Using this simple formula, there should be no trouble calculating the probabilities of a winning split (pair) must be 5.4%, a winning street (trio or row) will be 8.1%, and a winning column of 12 numbers or a sequential dozen is 32.43%. Expressed as ratios, the odds are 2:37, 3:37 and 12:37, respectively.

Multiple Spin Calculations

Having mastered the equation for calculating the probability of an outcome for one spin, it is now possible to apply the math to multiple spins to see if a winner is likely to come up within a specific series of bets. In this regard, it is important to remember that Roulette is a game of independent events. The game has no memory, which means past results have no influence on future results.

As an example, consider the popular betting pattern called the “Birthday Strategy,” where the player wagers on the numbers corresponding to the day and month of his/her birth. A person both on February 26^th would bet on 2 and 26, while someone born on November 3^rd would bet on 3 and 11. In both cases, B=2, so the odds of winning on a single spin are P = 2/37 = 5.4%.

However, the Birthday player is committed to wagering on this outcome more than once. For every spin the two numbers are bet on, the probability of one coming up will always be the same, namely 5.4%. It is therefore possible to calculate the odds of a winner for any numbers of spins (N) by using second, slightly more complex equation: P = 1 – {(37-B)/37}^N.

Here’s how it works. If a player is willing to risk a chip on each of the two numbers (B=2) for 13 spins (N=13), that’s 26 chips in total required. The equation can be used to show that the likelihood of success is P = 1 – {(37-2)/37}¹³ = 51.4%, or a little more than half. How much is won on this wager depends on how soon the winner comes up, but it will pay no less than 35-to-1 for the winner minus the total previously wagered and lost, which can be no more than 25 chips.

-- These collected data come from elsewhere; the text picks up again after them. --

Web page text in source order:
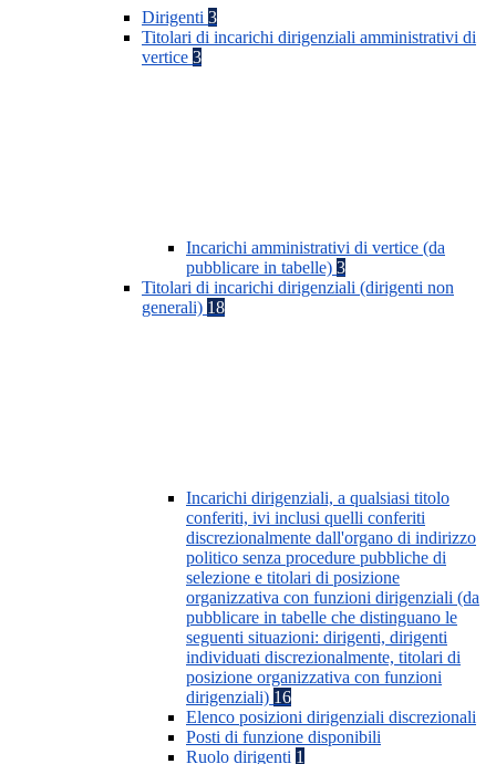
Dirigenti 3
Titolari di incarichi dirigenziali amministrativi di
vertice 3
Incarichi amministrativi di vertice (da
pubblicare in tabelle) 3
Titolari di incarichi dirigenziali (dirigenti non
generali) 18
Incarichi dirigenziali, a qualsiasi titolo
conferiti, ivi inclusi quelli conferiti
discrezionalmente dall'organo di indirizzo
politico senza procedure pubbliche di
selezione e titolari di posizione
organizzativa con funzioni dirigenziali (da
pubblicare in tabelle che distinguano le
seguenti situazioni: dirigenti, dirigenti
individuati discrezionalmente, titolari di
posizione organizzativa con funzioni
dirigenziali) 16
Elenco posizioni dirigenziali discrezionali
Posti di funzione disponibili
Ruolo dirigenti 1
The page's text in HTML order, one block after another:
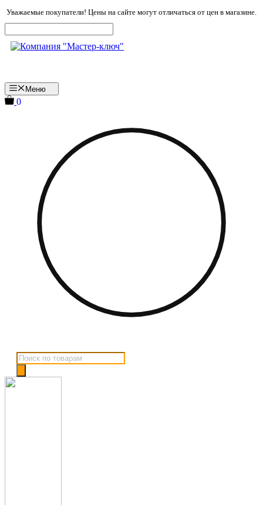
Перейти
к
содержимому
Уважаемые покупатели! Цены на сайте могут отличаться от цен в магазине.
Меню
0
Поиск
товаров
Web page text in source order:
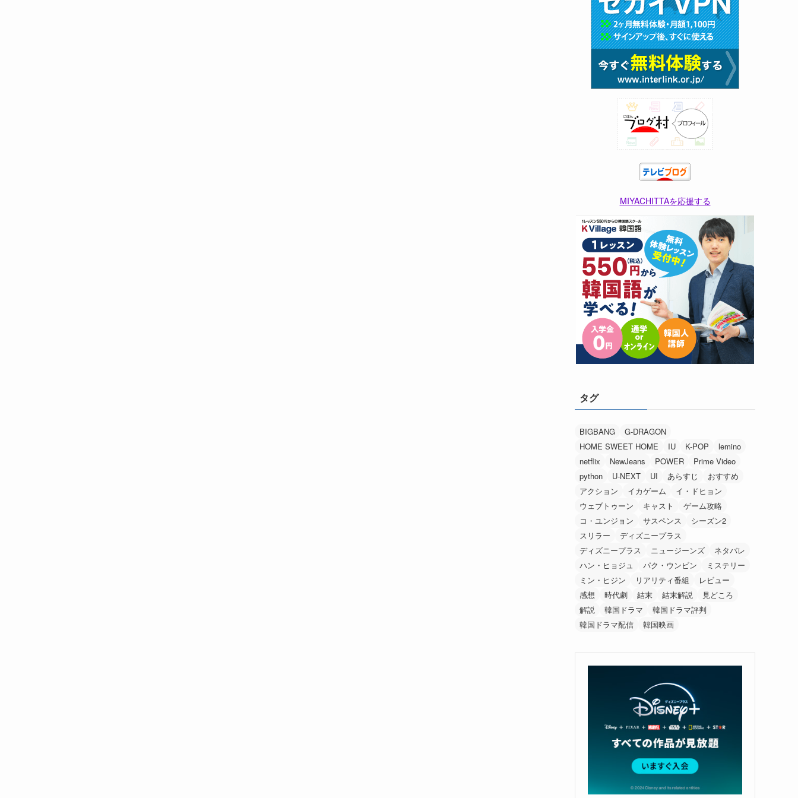
MIYACHITTAを応援する
タグ
BIGBANG
G-DRAGON
HOME SWEET HOME
IU K-POP
lemino
netflix
NewJeans POWER
Prime Video
python
U-NEXT UI あらすじ
おすすめ
アクション
イカゲーム
イ・ドヒョン
ウェブトゥーン
キャスト
ゲーム攻略
コ・ユンジョン
サスペンス
シーズン2
スリラー
ディズニープラス
ディズニープラス
ニュージーンズ
ネタバレ
ハン・ヒョジュ
パク・ウンビン
ミステリー
ミン・ヒジン
リアリティ番組
レビュー
感想
時代劇 結末 結末解説
見どころ
解説
韓国ドラマ
韓国ドラマ評判
韓国ドラマ配信
韓国映画

In fact, the equation can be used to show that this strategy will be successful anytime one of the two numbers comes up within 17 spins, since it requires the risk of no more than 34 chips and will pay back 35-to-1. In this case, P  = 1 – {(37-2)/37}¹⁷ = 61.1%, which implies that a “birthday present” can be expected a little less than two-thirds of the time this simple strategy is played.